_THE TASK_. Before copying, find the line below that contains "Web page text"; then return it and all later lines exactly, up to and including the final line, with no pictures.

_TASK INPUT_.
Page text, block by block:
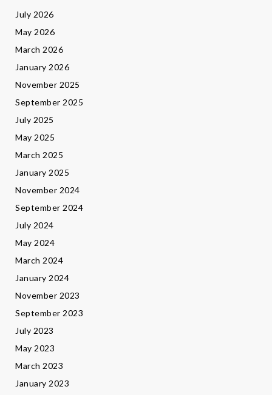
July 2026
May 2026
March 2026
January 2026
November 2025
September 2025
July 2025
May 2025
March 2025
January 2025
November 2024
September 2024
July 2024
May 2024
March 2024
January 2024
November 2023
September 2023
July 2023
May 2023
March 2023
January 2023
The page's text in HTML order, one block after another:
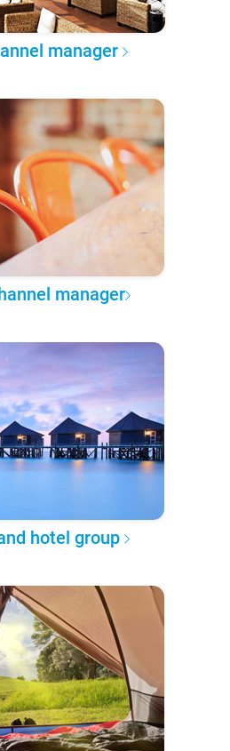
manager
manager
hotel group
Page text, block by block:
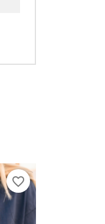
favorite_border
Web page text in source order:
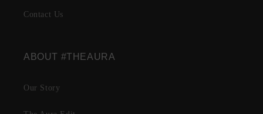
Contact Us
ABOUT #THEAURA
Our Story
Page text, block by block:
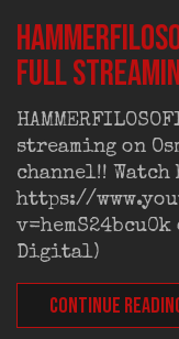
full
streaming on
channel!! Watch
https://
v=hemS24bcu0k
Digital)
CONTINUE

_TASK OUTPUT_.
Web page text in source order:
Contact Us
ABOUT #THEAURA
Our Story
Page text, block by block:
full
streaming on
channel!! Watch
https://
v=hemS24bcu0k
Digital)
CONTINUE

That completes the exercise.